=== Section Start ===

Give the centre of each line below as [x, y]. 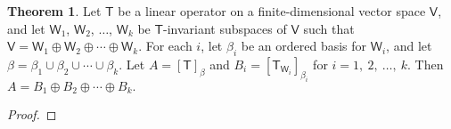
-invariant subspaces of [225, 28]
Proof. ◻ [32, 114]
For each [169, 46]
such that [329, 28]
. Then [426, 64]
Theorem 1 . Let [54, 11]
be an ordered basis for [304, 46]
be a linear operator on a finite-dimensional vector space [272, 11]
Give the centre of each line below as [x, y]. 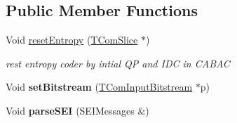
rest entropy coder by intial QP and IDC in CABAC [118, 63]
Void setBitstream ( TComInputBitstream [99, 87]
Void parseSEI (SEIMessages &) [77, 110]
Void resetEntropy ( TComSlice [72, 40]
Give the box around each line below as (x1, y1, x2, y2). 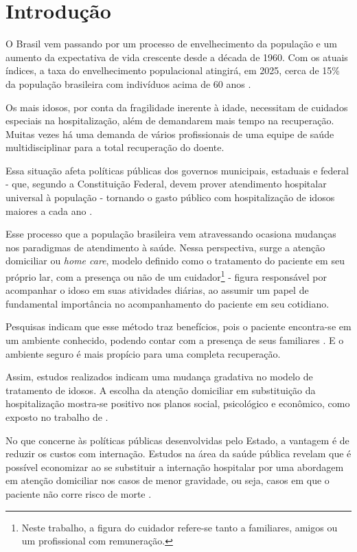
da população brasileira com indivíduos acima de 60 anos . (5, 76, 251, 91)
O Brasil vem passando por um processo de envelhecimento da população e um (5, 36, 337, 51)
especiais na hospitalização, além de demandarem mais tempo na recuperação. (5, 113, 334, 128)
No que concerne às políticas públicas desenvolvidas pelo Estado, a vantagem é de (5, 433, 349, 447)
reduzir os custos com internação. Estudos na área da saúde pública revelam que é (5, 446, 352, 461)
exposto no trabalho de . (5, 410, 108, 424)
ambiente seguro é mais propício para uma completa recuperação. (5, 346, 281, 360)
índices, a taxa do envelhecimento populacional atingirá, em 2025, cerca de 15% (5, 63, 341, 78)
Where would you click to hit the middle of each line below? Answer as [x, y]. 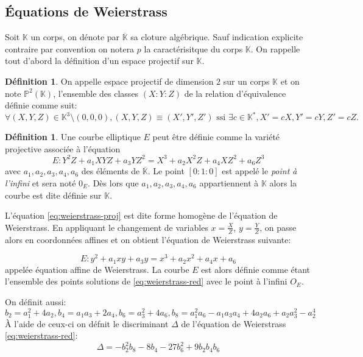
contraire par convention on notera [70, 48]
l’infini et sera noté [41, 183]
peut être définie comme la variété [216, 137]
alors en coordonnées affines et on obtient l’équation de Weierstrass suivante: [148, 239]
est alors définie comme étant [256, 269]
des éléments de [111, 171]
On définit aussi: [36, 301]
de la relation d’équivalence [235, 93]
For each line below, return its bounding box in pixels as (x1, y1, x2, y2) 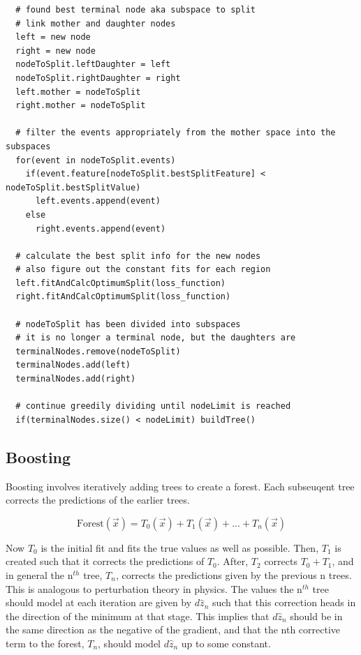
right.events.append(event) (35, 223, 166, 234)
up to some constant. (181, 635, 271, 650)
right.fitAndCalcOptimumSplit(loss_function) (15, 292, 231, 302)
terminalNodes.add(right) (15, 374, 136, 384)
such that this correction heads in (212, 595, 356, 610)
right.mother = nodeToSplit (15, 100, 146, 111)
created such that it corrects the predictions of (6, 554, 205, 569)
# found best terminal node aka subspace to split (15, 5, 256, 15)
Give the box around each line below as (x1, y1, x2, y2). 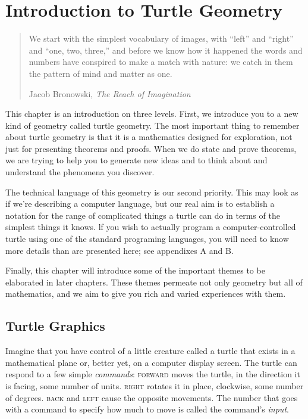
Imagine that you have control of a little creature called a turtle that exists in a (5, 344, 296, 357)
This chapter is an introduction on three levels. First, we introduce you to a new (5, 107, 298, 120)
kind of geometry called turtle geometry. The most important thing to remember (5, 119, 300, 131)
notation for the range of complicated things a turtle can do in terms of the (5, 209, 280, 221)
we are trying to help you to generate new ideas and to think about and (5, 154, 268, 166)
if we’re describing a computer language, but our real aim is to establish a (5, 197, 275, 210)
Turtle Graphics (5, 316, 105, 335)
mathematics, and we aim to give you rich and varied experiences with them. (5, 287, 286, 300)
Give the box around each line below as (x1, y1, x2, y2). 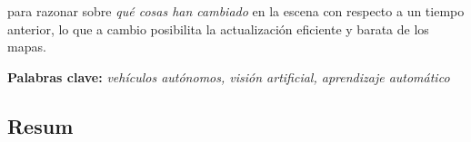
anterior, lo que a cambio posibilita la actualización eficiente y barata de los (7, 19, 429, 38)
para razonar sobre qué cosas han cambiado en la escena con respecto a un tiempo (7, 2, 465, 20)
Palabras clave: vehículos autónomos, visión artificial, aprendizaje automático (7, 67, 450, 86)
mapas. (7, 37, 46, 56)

=== Section End ===

- _Task details_:
Begin at the line in the entries above that has "right.mother = nodeToSplit", stop after the line that has "we are trying", and output exactly those lines without pictures.

- _Expected answer_:
right.mother = nodeToSplit (15, 100, 146, 111)
created such that it corrects the predictions of (6, 554, 205, 569)
# found best terminal node aka subspace to split (15, 5, 256, 15)
Give the box around each line below as (x1, y1, x2, y2). 
Imagine that you have control of a little creature called a turtle that exists in a (5, 344, 296, 357)
This chapter is an introduction on three levels. First, we introduce you to a new (5, 107, 298, 120)
kind of geometry called turtle geometry. The most important thing to remember (5, 119, 300, 131)
notation for the range of complicated things a turtle can do in terms of the (5, 209, 280, 221)
we are trying to help you to generate new ideas and to think about and (5, 154, 268, 166)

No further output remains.